* _Work order_
In the material below, pictures must be dropped. Repeat exactly, and only, the lines from the line with "from supernova bursts." to the line with "The Add Widget Popup (7, 718, 163, 737)", both ends included.

* _The input_
────────────────────
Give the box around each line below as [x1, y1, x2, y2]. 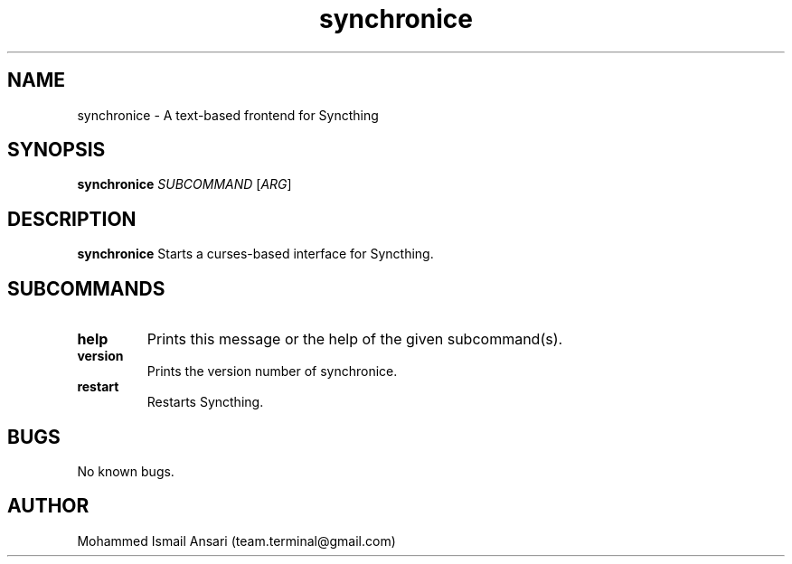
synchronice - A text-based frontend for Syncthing [77, 107, 379, 123]
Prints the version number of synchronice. [146, 363, 398, 380]
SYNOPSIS [7, 138, 106, 162]
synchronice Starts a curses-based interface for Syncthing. [77, 246, 434, 262]
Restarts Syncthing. [146, 394, 264, 410]
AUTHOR [7, 494, 90, 518]
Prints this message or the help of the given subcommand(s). [146, 330, 563, 349]
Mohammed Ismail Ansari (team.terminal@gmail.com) [77, 532, 396, 549]
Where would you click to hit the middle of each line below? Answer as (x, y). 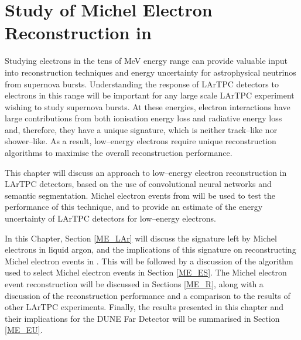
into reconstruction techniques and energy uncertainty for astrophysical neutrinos (150, 72)
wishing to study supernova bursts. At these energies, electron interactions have (148, 106)
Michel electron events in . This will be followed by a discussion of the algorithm (149, 261)
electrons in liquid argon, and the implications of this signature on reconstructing (150, 249)
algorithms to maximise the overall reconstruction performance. (119, 153)
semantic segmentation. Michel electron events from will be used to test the (140, 195)
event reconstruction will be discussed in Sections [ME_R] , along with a (134, 284)
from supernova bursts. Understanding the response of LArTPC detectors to (142, 84)
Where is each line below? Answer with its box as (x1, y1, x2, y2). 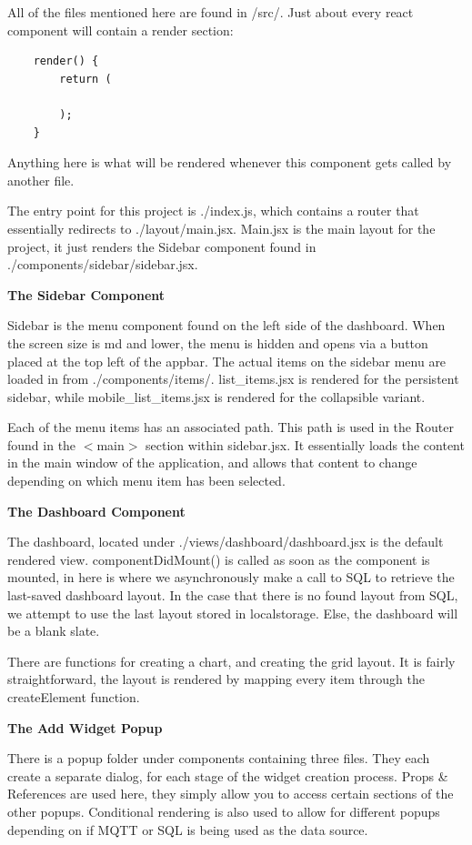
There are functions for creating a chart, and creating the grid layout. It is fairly (7, 651, 456, 670)
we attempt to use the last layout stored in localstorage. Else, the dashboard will (7, 603, 458, 622)
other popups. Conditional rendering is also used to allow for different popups (7, 801, 440, 820)
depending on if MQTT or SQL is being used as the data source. (7, 820, 368, 839)
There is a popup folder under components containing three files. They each (7, 749, 430, 768)
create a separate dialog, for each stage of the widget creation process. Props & (7, 766, 448, 785)
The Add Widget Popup (7, 718, 163, 737)
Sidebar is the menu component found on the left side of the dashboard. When (7, 316, 446, 335)
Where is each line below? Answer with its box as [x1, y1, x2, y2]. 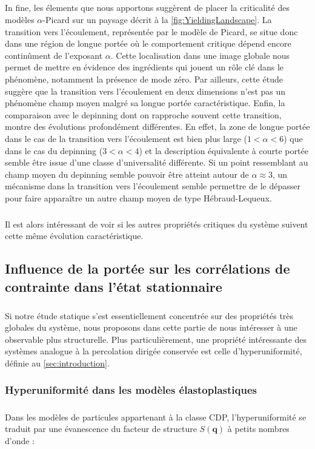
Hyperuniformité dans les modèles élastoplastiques [5, 382, 257, 397]
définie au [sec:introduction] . [5, 356, 110, 369]
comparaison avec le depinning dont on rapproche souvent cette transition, [5, 108, 282, 121]
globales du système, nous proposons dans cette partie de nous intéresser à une [5, 321, 297, 334]
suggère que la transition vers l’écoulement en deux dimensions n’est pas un [5, 84, 286, 97]
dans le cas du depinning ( [5, 144, 103, 157]
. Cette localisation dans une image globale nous [110, 49, 290, 61]
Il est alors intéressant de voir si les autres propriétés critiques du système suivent [5, 217, 308, 230]
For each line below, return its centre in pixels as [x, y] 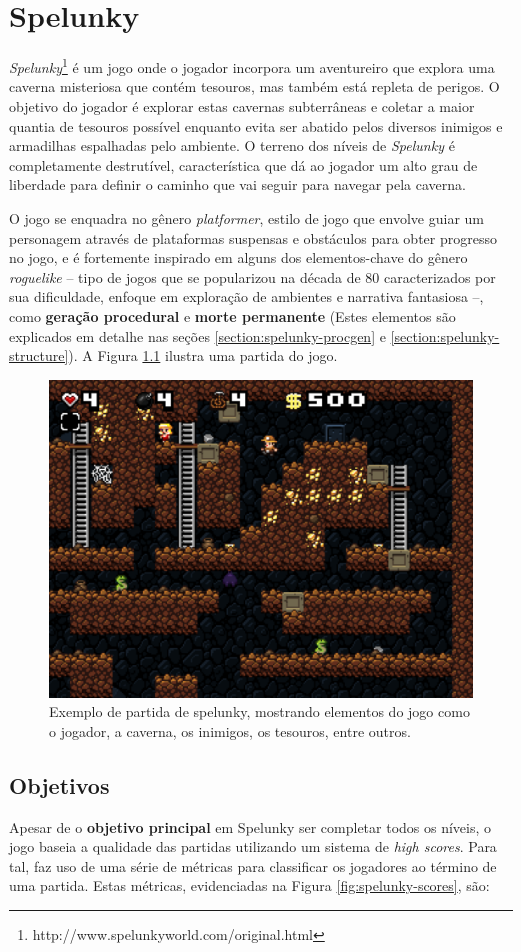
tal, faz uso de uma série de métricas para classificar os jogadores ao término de [253, 865]
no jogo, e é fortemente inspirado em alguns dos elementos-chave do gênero [238, 257]
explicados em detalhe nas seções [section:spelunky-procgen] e [197, 335]
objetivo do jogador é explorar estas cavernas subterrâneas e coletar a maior [242, 105]
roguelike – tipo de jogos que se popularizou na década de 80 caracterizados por [252, 276]
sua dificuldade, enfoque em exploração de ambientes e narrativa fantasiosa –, [246, 296]
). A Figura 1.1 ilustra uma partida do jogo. [203, 355]
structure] [39, 355]
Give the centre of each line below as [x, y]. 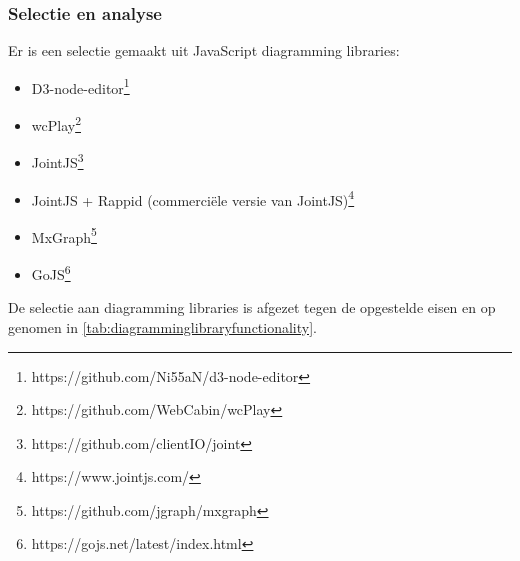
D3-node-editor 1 [80, 86]
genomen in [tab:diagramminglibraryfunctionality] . [163, 326]
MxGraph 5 [64, 235]
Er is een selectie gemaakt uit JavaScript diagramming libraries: [204, 50]
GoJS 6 [51, 272]
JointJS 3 [57, 160]
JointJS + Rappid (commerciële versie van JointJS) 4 [193, 198]
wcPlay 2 [56, 123]
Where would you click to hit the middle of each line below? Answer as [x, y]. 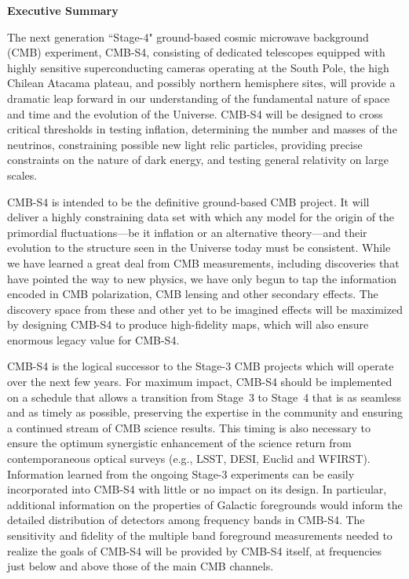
────────────────────
* _Answer space_
from supernova bursts. Understanding the response of LArTPC detectors to (142, 84)
Where is each line below? Answer with its box as (x1, y1, x2, y2). 
There are functions for creating a chart, and creating the grid layout. It is fairly (7, 651, 456, 670)
we attempt to use the last layout stored in localstorage. Else, the dashboard will (7, 603, 458, 622)
other popups. Conditional rendering is also used to allow for different popups (7, 801, 440, 820)
depending on if MQTT or SQL is being used as the data source. (7, 820, 368, 839)
There is a popup folder under components containing three files. They each (7, 749, 430, 768)
create a separate dialog, for each stage of the widget creation process. Props & (7, 766, 448, 785)
The Add Widget Popup (7, 718, 163, 737)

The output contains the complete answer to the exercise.